By GREG DIXON
It's one of those curiously personal things, comedy.
One fella's gag can make another fella gag. Or giggle. You never know until you tell it.
What is also true is that a joke, a good joke anyway, never exists in isolation.
It's always informed by something the teller and the listener have in common: situation, timing, pre-knowledge about the joker or the subject of the joke or a conscious or unconscious understanding of environment, language or culture. It can be blunt or subtle, but it should always be in some way communal.
The last is most certainly true of Maori comedy, the subject of tonight's Documentary New Zealand offering, The Last Laugh. But it cuts both ways.
"Humour and comedy is at the heart of our culture," says comedian and actor Rawiri Paratene.
There is a symbiosis then: comedy needs culture and culture needs comedy.
But what, this documentary asks as it opens, is your idea of Maori comedy? Predictably the answer from a range of New Zealanders is Billy T. James.
James unquestionably still casts a long shadow over Maori comedy. Like Fred Dagg, he's become a yardstick for those who have followed.
But was his humour, and that of all Maori comedians before and after, so very different from, say, so-called Pakeha humour?
It's a question that the documentary never quite answers, though it has some fun and laughs trying.
One feature can be the cast of characters in Maori comedy, according to comedian Pio Terei.
"There's the old Maori fella who's hardcase, the nanas, the cheeky kids," he says.
Another distinction is that Maori humour can often be turned inwards, be in-house, according to politician and winner of best smile, Winston Peters.
"[It can be] pitched against themselves, which a lot of outsiders don't understand."
Maori, others observe, also find humour in life, death, politics and practical jokes. But then so do all peoples.
Then there are the puns. "How do you catch a unique bird?" asks one cheeky kid. "Unique up on it."
One major discernible difference between Maori and other comedy is its history. Many of Maoridom's best known, older comedians, the documentary observes, found their way into humour through music.
Sir Howard Morrison, Prince Tui Teka and James came from the tradition of the Maori show bands that emerged in the 60s and led on, certainly in James' case, to the jokes becoming more important than the music.
But the documentary makes no attempt to compare Maori comedy's history with that of non-Maori - surely that's important, too, in understanding what might make Maori humour different?

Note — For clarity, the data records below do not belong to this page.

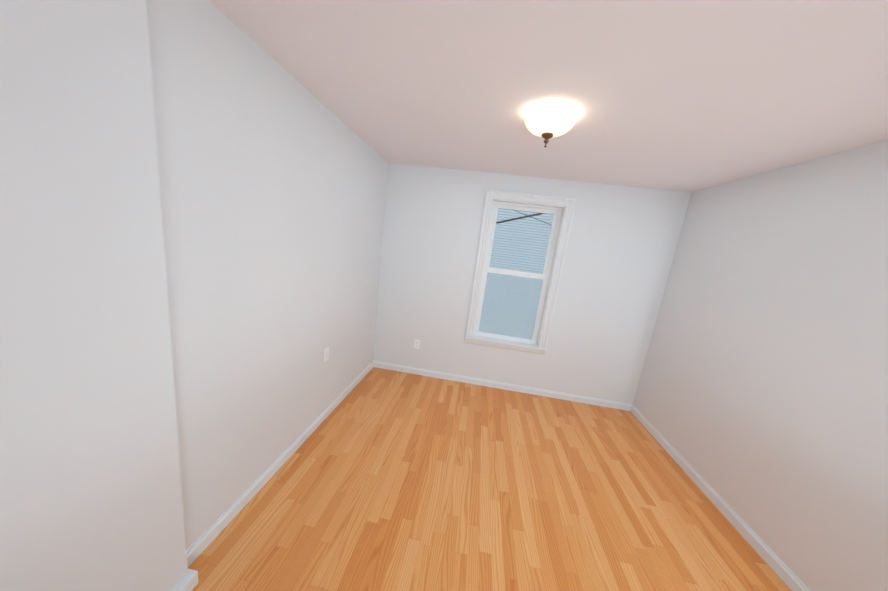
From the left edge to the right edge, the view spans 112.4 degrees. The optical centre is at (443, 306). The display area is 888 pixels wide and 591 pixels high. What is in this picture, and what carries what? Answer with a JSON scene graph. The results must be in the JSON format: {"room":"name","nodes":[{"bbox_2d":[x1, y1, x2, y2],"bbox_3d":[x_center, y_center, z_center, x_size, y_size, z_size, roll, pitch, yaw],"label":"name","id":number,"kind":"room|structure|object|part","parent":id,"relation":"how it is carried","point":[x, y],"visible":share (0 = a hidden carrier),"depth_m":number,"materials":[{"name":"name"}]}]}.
{"room":"empty bedroom","nodes":[
{"label":"empty bedroom","id":0,"kind":"room"},
{"bbox_2d":[0,0,187,590],"bbox_3d":[-1.161,0.264,0.096,0.085,2.400,2.018,8,12,6],"label":"wall","id":1,"kind":"structure","parent":0,"point":[90,489],"depth_m":0.82,"materials":[{"name":"paint"}]},
{"bbox_2d":[146,0,387,550],"bbox_3d":[-1.091,-0.005,1.401,0.120,2.400,4.920,8,12,6],"label":"wall","id":2,"kind":"structure","parent":0,"point":[273,178],"depth_m":1.52,"materials":[{"name":"paint"}]},
{"bbox_2d":[186,361,373,567],"bbox_3d":[-1.049,0.958,2.514,0.015,0.079,2.452,8,12,6],"label":"baseboard","id":3,"kind":"structure","parent":2,"relation":"attached to","point":[213,531],"depth_m":1.83,"materials":[{"name":"white wood"}]},
{"bbox_2d":[324,347,328,361],"bbox_3d":[-0.976,0.399,2.470,0.006,0.115,0.070,8,12,6],"label":"outlet","id":4,"kind":"object","parent":2,"relation":"attached to","point":[325,354],"visible":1,"depth_m":2.46,"materials":[{"name":"white plastic"}]},
{"bbox_2d":[188,367,791,590],"bbox_3d":[0.345,1.441,1.496,3.345,0.100,4.920,8,12,6],"label":"floor","id":5,"kind":"structure","parent":0,"point":[380,479],"depth_m":1.90,"materials":[{"name":"brown wood"}]},
{"bbox_2d":[173,569,197,590],"bbox_3d":[-1.286,1.396,0.345,0.115,0.068,2.038,8,12,6],"label":"baseboard","id":6,"kind":"structure","parent":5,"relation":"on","point":[189,582],"depth_m":1.29,"materials":[{"name":"white wood"}]},
{"bbox_2d":[373,162,691,403],"bbox_3d":[0.793,-0.214,3.485,3.105,2.400,0.300,8,12,6],"label":"wall","id":7,"kind":"structure","parent":0,"point":[620,250],"depth_m":3.31,"materials":[{"name":"paint"}]},
{"bbox_2d":[414,339,419,348],"bbox_3d":[-0.330,0.459,3.609,0.070,0.115,0.006,8,12,6],"label":"outlet","id":8,"kind":"object","parent":7,"relation":"attached to","point":[415,341],"visible":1,"depth_m":3.60,"materials":[{"name":"white plastic"}]},
{"bbox_2d":[374,361,629,410],"bbox_3d":[0.611,0.940,3.574,3.060,0.079,0.015,8,12,6],"label":"baseboard","id":9,"kind":"structure","parent":7,"relation":"attached to","point":[500,385],"depth_m":3.56,"materials":[{"name":"white wood"}]},
{"bbox_2d":[465,189,576,354],"bbox_3d":[0.814,-0.356,3.365,0.938,1.725,0.214,8,12,6],"label":"window","id":10,"kind":"structure","parent":7,"relation":"in","point":[570,203],"depth_m":3.34,"materials":[{"name":"white"}]},
{"bbox_3d":[0.715,0.441,3.534,0.938,0.084,0.214,8,12,6],"label":"window stool apron","id":11,"kind":"part","parent":10,"relation":"part of","materials":[{"name":"white wood"}]},
{"bbox_2d":[479,273,542,338],"bbox_3d":[0.784,-0.027,3.541,0.698,0.798,0.001,8,12,6],"label":"screen","id":12,"kind":"object","parent":10,"relation":"attached to","point":[511,305],"depth_m":3.54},
{"bbox_3d":[0.777,-0.011,3.489,0.698,0.814,0.032,8,12,6],"label":"window sash","id":13,"kind":"part","parent":10,"relation":"part of","materials":[{"name":"white wood"}]},
{"bbox_3d":[0.776,-0.003,3.491,0.668,0.764,0.004,8,12,6],"label":"sash glass","id":14,"kind":"part","parent":10,"relation":"part of","materials":[{"name":"clear glass"}]},
{"bbox_2d":[473,199,565,346],"bbox_3d":[0.818,-0.361,3.394,0.760,1.556,0.186,8,12,6],"label":"window frame","id":15,"kind":"structure","parent":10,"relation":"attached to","point":[552,268],"depth_m":3.25,"materials":[{"name":"white wood"}]},
{"bbox_3d":[0.870,-0.734,3.370,0.654,0.707,0.004,8,12,6],"label":"sash glass","id":16,"kind":"part","parent":10,"relation":"part of","materials":[{"name":"clear glass"}]},
{"bbox_3d":[0.870,-0.733,3.370,0.698,0.749,0.032,8,12,6],"label":"window sash","id":17,"kind":"part","parent":10,"relation":"part of","materials":[{"name":"white wood"}]},
{"bbox_2d":[209,0,887,191],"bbox_3d":[0.649,-0.996,0.977,3.345,0.120,4.920,8,12,6],"label":"ceiling","id":18,"kind":"structure","parent":0,"point":[687,95],"depth_m":1.32,"materials":[{"name":"paint"}]},
{"bbox_2d":[524,105,577,147],"bbox_3d":[0.595,-1.002,1.696,0.292,0.178,0.292,8,12,6],"label":"ceiling lamp","id":19,"kind":"object","parent":18,"relation":"attached to","point":[546,122],"visible":1,"depth_m":1.61,"materials":[{"name":"white glass"}]},
{"bbox_2d":[633,140,887,590],"bbox_3d":[2.083,0.460,1.073,0.120,2.400,4.920,8,12,6],"label":"wall","id":20,"kind":"structure","parent":0,"point":[760,402],"depth_m":1.81,"materials":[{"name":"paint"}]},
{"bbox_2d":[630,404,809,590],"bbox_3d":[1.865,1.594,1.232,0.015,0.079,4.500,8,12,6],"label":"baseboard","id":21,"kind":"structure","parent":20,"relation":"attached to","point":[765,552],"depth_m":2.04,"materials":[{"name":"white wood"}]},
{"label":"outside","id":22,"kind":"structure","parent":0,"visible":0},
{"bbox_3d":[2.349,-1.454,32.025,80.000,0.200,56.080,8,12,6],"label":"ground","id":23,"kind":"structure","parent":22,"visible":0},
{"bbox_2d":[479,208,553,339],"bbox_3d":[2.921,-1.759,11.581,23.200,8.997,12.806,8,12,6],"label":"window glass","id":24,"kind":"object","parent":23,"relation":"on","point":[526,254],"depth_m":11.99,"materials":[{"name":"clear glass"}]}
]}

The Last Laugh's most interesting topic is, in the end, James. While lauded by both Maori and Pakeha, the question is raised if ever so subtly about whether James was so widely popular because he pandered to Pakehas' more red-neck stereotypes of Maori.
Pakeha television producer Tony Holden doesn't think that's so: "Billy connected with people because he was prepared to take the mickey out of himself and his race. But, of course, his humour was very clever because Maori always won."
However, Holden, who produced some of James' programmes, does admit some Maori didn't like James' humour.
Canon Honi Kaa offers another view. He says Maori would laugh at James among themselves but if they were in a "mixed audience felt maybe you were being laughed at".
James' comedy was communal then. The question remains whether it was distinctly Maori.